Side note: everything that’s ever existed is “flawed,” it’s a weird word to use in the context of something you want to discredit, because then your alternative had better be “flawless” and it obviously isn’t.




There were several pieces here that conspired to produce the unfortunate end result, the blackmailing attacker exploiting the broken perimeter security was just the last piece.


There was perimeter security in this case. The user diligently configured a white-list only UFW firewall. That is their perimeter.

Docker diligently sidestepped that firewall, and in so doing exposed that this was a case of perimeter security. Because by bypassing that single external filter, the entire service was now vulnerable.


I guess this is hair-splitting semantics, but I think when most people say "perimeter security" in the context of a web production environment, they mean that things like DBs, message queues, and backend services share a private network with the servers that actually terminate user TCP connections.

Obviously with only perimeter security, those servers are soft targets to an attacker who compromises a frontend host. I am all for hardening the interior.

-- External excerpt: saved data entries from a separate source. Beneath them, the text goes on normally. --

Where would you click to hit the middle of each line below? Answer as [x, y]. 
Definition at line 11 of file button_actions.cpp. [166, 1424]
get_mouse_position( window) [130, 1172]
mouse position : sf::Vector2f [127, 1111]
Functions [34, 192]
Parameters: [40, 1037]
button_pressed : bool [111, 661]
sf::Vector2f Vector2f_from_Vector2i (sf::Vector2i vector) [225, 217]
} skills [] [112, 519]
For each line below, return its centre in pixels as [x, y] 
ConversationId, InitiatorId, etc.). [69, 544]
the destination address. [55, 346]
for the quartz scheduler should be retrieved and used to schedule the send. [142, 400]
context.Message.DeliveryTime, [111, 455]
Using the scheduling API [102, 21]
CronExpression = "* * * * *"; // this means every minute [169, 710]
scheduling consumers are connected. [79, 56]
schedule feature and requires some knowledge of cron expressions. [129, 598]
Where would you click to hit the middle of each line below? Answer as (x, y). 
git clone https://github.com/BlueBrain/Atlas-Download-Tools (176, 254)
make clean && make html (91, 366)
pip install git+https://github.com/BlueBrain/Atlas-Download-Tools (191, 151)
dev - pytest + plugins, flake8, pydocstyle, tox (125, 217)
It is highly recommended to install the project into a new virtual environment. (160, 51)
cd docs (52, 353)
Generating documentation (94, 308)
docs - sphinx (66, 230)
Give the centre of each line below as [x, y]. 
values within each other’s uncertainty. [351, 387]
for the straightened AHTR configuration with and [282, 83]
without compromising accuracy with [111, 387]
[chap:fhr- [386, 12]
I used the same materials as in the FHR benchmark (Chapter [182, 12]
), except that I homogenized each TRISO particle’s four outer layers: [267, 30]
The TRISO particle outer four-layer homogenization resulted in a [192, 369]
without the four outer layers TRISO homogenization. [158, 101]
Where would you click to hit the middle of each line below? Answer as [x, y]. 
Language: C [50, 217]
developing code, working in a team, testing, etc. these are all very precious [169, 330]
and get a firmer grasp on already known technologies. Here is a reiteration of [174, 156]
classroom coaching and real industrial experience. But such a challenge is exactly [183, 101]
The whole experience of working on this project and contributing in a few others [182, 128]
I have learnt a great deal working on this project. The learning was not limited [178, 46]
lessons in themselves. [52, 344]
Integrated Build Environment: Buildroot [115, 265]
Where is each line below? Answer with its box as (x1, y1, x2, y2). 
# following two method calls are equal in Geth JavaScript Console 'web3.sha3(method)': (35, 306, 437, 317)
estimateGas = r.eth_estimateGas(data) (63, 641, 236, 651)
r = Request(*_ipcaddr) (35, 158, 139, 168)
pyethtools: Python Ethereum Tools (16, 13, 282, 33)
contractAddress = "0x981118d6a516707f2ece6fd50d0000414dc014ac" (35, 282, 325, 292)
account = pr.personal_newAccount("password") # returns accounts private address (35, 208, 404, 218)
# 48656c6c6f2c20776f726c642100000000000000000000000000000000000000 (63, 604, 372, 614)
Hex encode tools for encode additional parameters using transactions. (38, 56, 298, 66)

"Don't put stuff on the internet that doesn't need to be, even if you think it's secure, because it's probably complicated enough for you to be mistaken about that." This is a perimeter security philosophy, and also what OP needed. If anything the host-level firewall mishap seems closer to an application-level authz bypass than to a pivot across a "trustworthy" network.


There was no perimeter security here

...yet MongoDB's (default) configuration assumes there is. That's the big problem with perimeter security: applications offloading their security responsibility to other, possibly imaginary, parts of the system.